Teaching Agents Changed How I Delegate
Teaching agents also made me notice something uncomfortable about how I delegate to people.
I often assume that if someone is capable and context is obvious to me, then the task is already well specified. But capability is not the same thing as shared context. A lot of delegation failure is not about effort or intelligence. It is about hidden assumptions.
When a result comes back slightly off, the easiest reaction is:
This isn’t what I meant.
But that response hides the most important part of the problem: what exactly was misaligned?
Was the goal unclear?
Was the tradeoff wrong?
Was the person optimizing for speed when I cared about completeness?
Did I fail to say what “good” looked like?
Working with agents makes this painfully obvious because they expose every gap in the handoff. They do exactly what the prompt and evaluation loop support, not what I vaguely hoped they would infer.
That has made me think of delegation less as assigning work and more as transferring judgment. If I want a good outcome, I need to communicate not just the task, but the objective, the constraints, and the signals that should guide decisions when reality gets messy.
Good delegation is not:
Do this.
It is closer to:
Here is what success looks like.

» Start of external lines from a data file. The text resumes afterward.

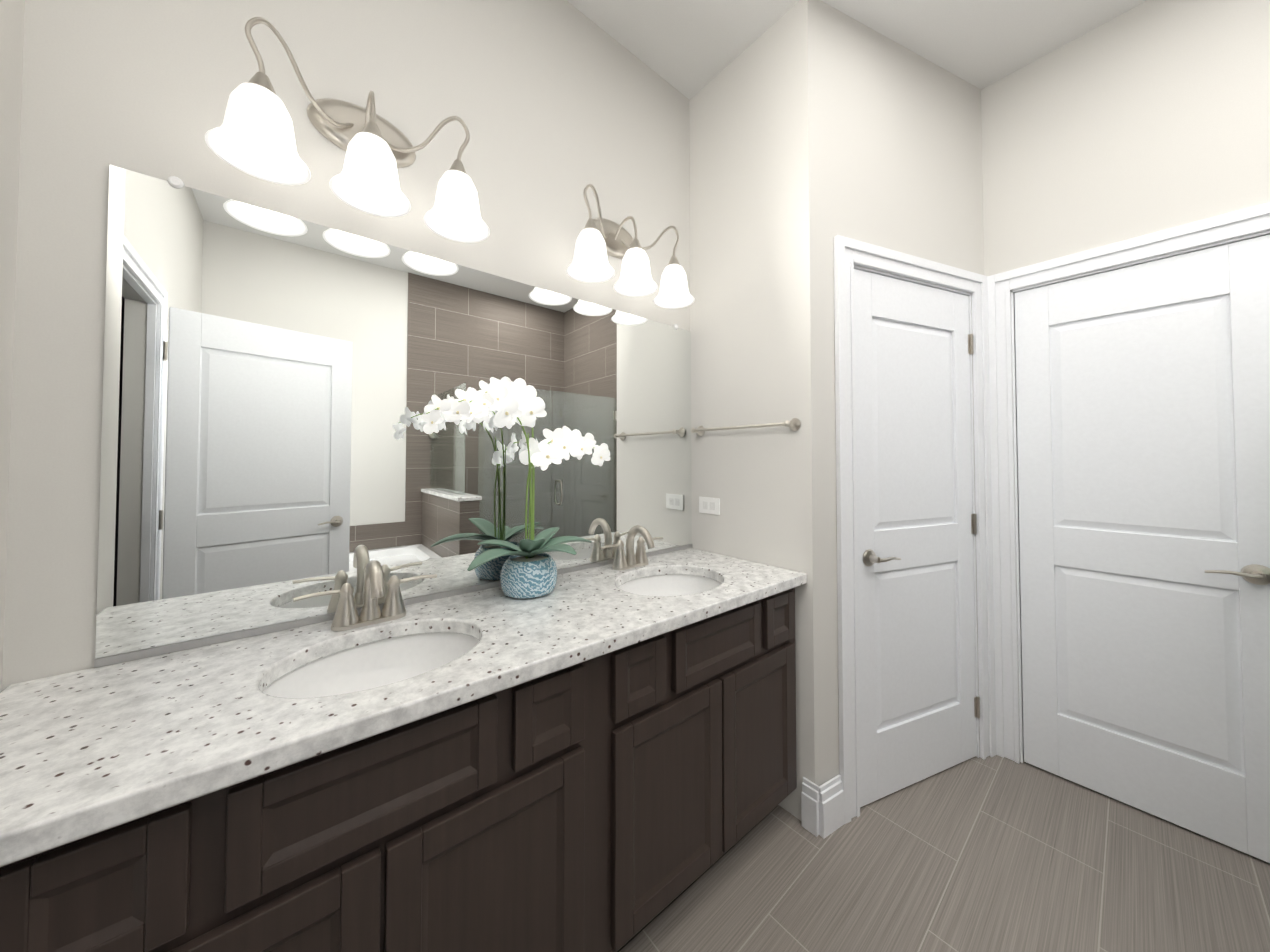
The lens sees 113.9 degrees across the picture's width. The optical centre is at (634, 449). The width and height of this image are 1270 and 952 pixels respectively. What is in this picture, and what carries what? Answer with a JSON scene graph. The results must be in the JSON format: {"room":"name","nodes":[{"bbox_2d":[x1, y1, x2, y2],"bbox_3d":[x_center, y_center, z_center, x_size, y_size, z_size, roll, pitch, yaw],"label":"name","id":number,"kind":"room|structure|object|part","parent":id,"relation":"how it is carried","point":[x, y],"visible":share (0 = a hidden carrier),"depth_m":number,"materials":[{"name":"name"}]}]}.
{"room":"bathroom","nodes":[
{"label":"bathroom","id":0,"kind":"room"},
{"bbox_2d":[0,0,24,690],"bbox_3d":[-0.999,-0.191,0.489,0.116,3.020,0.620,1,-2,-40],"label":"wall","id":1,"kind":"structure","parent":0,"point":[12,14],"depth_m":0.75,"materials":[{"name":"paint"}]},
{"bbox_2d":[2,0,689,689],"bbox_3d":[-0.126,-0.164,1.680,3.180,3.020,0.100,1,-2,-40],"label":"wall","id":2,"kind":"structure","parent":0,"point":[556,106],"depth_m":1.01,"materials":[{"name":"paint"}]},
{"bbox_2d":[205,17,489,242],"bbox_3d":[-0.661,-0.770,1.033,0.567,0.317,0.232,1,-2,-40],"label":"sconce","id":3,"kind":"object","parent":2,"relation":"attached to","point":[253,135],"visible":1,"depth_m":0.98,"materials":[{"name":"white glass"}]},
{"bbox_2d":[94,164,691,667],"bbox_3d":[-0.402,-0.069,1.377,1.726,1.023,0.011,1,-2,-40],"label":"mirror","id":4,"kind":"object","parent":2,"relation":"attached to","point":[274,382],"visible":0.98,"depth_m":1.05,"materials":[{"name":"silver metal"}]},
{"bbox_2d":[566,184,694,308],"bbox_3d":[-0.018,-0.758,1.566,0.567,0.317,0.232,1,-2,-40],"label":"sconce","id":5,"kind":"object","parent":2,"relation":"attached to","point":[599,239],"visible":1,"depth_m":1.53,"materials":[{"name":"white glass"}]},
{"bbox_2d":[689,0,814,820],"bbox_3d":[0.485,-0.163,1.742,0.100,3.020,0.586,1,-2,-40],"label":"wall","id":6,"kind":"structure","parent":0,"point":[750,328],"depth_m":1.66,"materials":[{"name":"paint"}]},
{"bbox_2d":[699,497,719,514],"bbox_3d":[0.329,0.249,1.834,0.008,0.072,0.116,1,-2,-40],"label":"electrical outlet plate","id":7,"kind":"object","parent":6,"relation":"attached to","point":[708,505],"visible":1,"depth_m":1.83,"materials":[{"name":"white plastic"}]},
{"bbox_2d":[691,418,800,435],"bbox_3d":[0.424,-0.089,1.686,0.060,0.048,0.505,1,-2,-40],"label":"towel rail","id":8,"kind":"object","parent":6,"relation":"attached to","point":[793,424],"visible":1,"depth_m":1.60,"materials":[{"name":"silver metal"}]},
{"bbox_2d":[567,0,1146,99],"bbox_3d":[0.826,-1.725,0.542,3.550,0.050,3.520,1,-2,-40],"label":"ceiling","id":9,"kind":"structure","parent":0,"point":[689,49],"depth_m":1.64,"materials":[{"name":"paint"}]},
{"bbox_2d":[807,0,983,785],"bbox_3d":[1.118,-0.163,1.736,1.088,3.020,0.100,1,-1,-22],"label":"wall","id":10,"kind":"structure","parent":0,"point":[895,146],"depth_m":1.61,"materials":[{"name":"paint"}]},
{"bbox_2d":[801,774,843,838],"bbox_3d":[0.672,1.259,1.476,0.129,0.165,0.095,1,-2,-40],"label":"baseboard","id":11,"kind":"structure","parent":10,"relation":"attached to","point":[822,810],"depth_m":1.45,"materials":[{"name":"white wood"}]},
{"bbox_2d":[854,269,979,806],"bbox_3d":[1.180,0.323,1.678,0.742,2.030,0.086,1,-1,-22],"label":"door","id":12,"kind":"structure","parent":10,"relation":"in","point":[916,665],"depth_m":1.68,"materials":[{"name":"white wood"}]},
{"bbox_3d":[1.201,0.326,1.674,0.705,1.690,0.063,1,-1,-22],"label":"door hardware","id":13,"kind":"part","parent":12,"relation":"part of","materials":[{"name":"white wood"}]},
{"bbox_2d":[834,202,1269,823],"bbox_3d":[1.449,0.272,1.386,1.213,2.135,0.838,1,-1,-22],"label":"door frame","id":14,"kind":"structure","parent":10,"relation":"attached to","point":[850,254],"depth_m":1.78,"materials":[{"name":"white wood"}]},
{"bbox_2d":[619,755,1269,951],"bbox_3d":[0.826,1.344,0.474,3.550,0.050,3.520,1,-2,-40],"label":"floor","id":15,"kind":"structure","parent":0,"point":[996,853],"depth_m":1.27,"materials":[{"name":"tile"}]},
{"bbox_2d":[0,585,800,951],"bbox_3d":[-0.272,0.904,1.118,1.825,0.859,0.536,1,-2,-40],"label":"bathroom vanity","id":16,"kind":"object","parent":15,"relation":"on","point":[598,759],"depth_m":0.82,"materials":[{"name":"brown wood"}]},
{"bbox_2d":[0,548,806,896],"bbox_3d":[-0.264,0.455,1.118,1.828,0.036,0.564,1,-2,-40],"label":"countertop","id":17,"kind":"structure","parent":16,"relation":"on","point":[95,763],"depth_m":0.69,"materials":[{"name":"white stone"}]},
{"bbox_2d":[293,560,436,632],"bbox_3d":[-0.639,0.354,1.010,0.307,0.162,0.154,1,-2,-40],"label":"faucet","id":18,"kind":"object","parent":17,"relation":"on","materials":[{"name":"silver metal"}]},
{"bbox_2d":[256,617,491,716],"bbox_3d":[-0.539,0.544,0.885,0.449,0.176,0.353,1,-2,-40],"label":"sink","id":19,"kind":"object","parent":17,"relation":"in","point":[299,679],"depth_m":0.98,"materials":[{"name":"white ceramic"}]},
{"bbox_2d":[421,377,609,598],"bbox_3d":[-0.327,0.114,1.224,0.574,0.649,0.256,1,-2,-40],"label":"orchid","id":20,"kind":"object","parent":17,"relation":"on","point":[529,569],"visible":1,"depth_m":1.21,"materials":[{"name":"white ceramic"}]},
{"bbox_3d":[-0.327,0.386,1.275,0.170,0.108,0.170,1,-2,-40],"label":"pot","id":21,"kind":"part","parent":20,"relation":"part of","materials":[{"name":"blue ceramic"}]},
{"bbox_2d":[599,525,662,568],"bbox_3d":[0.016,0.366,1.547,0.307,0.162,0.161,1,-2,-40],"label":"faucet","id":22,"kind":"object","parent":17,"relation":"on","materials":[{"name":"silver metal"}]},
{"bbox_2d":[608,565,727,600],"bbox_3d":[0.121,0.556,1.416,0.449,0.176,0.369,1,-2,-40],"label":"sink","id":23,"kind":"object","parent":17,"relation":"in","point":[665,584],"depth_m":1.57,"materials":[{"name":"white ceramic"}]},
{"bbox_2d":[981,0,1269,739],"bbox_3d":[2.314,-0.177,1.125,0.130,3.020,2.170,1,-2,-40],"label":"wall","id":24,"kind":"structure","parent":0,"point":[1147,117],"depth_m":1.57,"materials":[{"name":"paint"}]},
{"bbox_2d":[1014,234,1269,862],"bbox_3d":[1.860,0.320,1.534,0.086,2.030,0.645,1,-2,-40],"label":"door","id":25,"kind":"structure","parent":24,"relation":"in","point":[1143,414],"depth_m":1.52,"materials":[{"name":"white wood"}]},
{"bbox_3d":[1.989,0.409,1.358,0.063,0.066,0.139,1,-2,-40],"label":"door hardware","id":26,"kind":"part","parent":25,"relation":"part of","materials":[{"name":"silver metal"}]}
]}

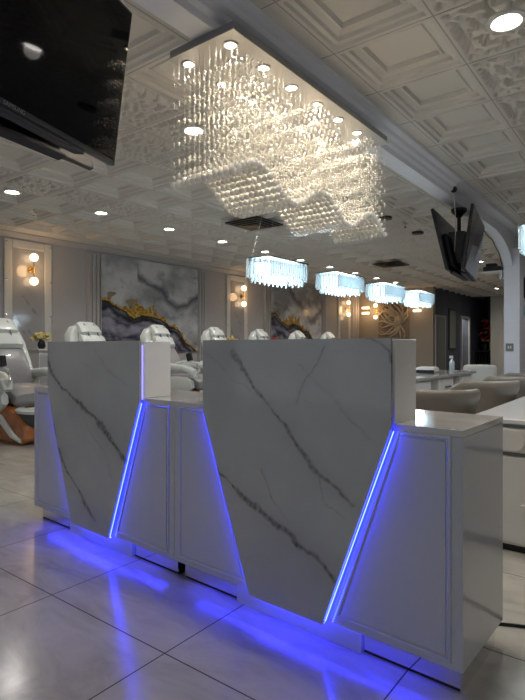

Here is what matters most. Here is where I want you to use judgment, and here is where I want you to check back with me.
That shift matters because the real bottleneck in delegation is often not execution. It is calibration.
The better I can make my evaluation criteria visible, the more likely the next attempt, by an agent or a person, gets closer to what I actually want.
The Quiet Compounding Effect
The interesting thing about feedback loops is that they compound quietly.
Small corrections applied repeatedly produce large improvements over time.
The difference between brushing slightly wrong and slightly right isn’t visible after one day. But over years, it becomes obvious.
Working with agents made me notice how many parts of my daily routines and work processes run without tight feedback loops.
The systems that improve fastest aren’t necessarily the most powerful ones.
They’re the ones where the distance between action and evaluation is short.
Reference
- Think Again: The Power of Knowing What You Don’t Know by Adam Grant What stayed with me from Grant’s book is the contrast between defending what we already believe and treating our beliefs as things to test. That idea fits this essay closely: better feedback loops often begin when we stop assuming our current way is correct and start looking at it with more curiosity.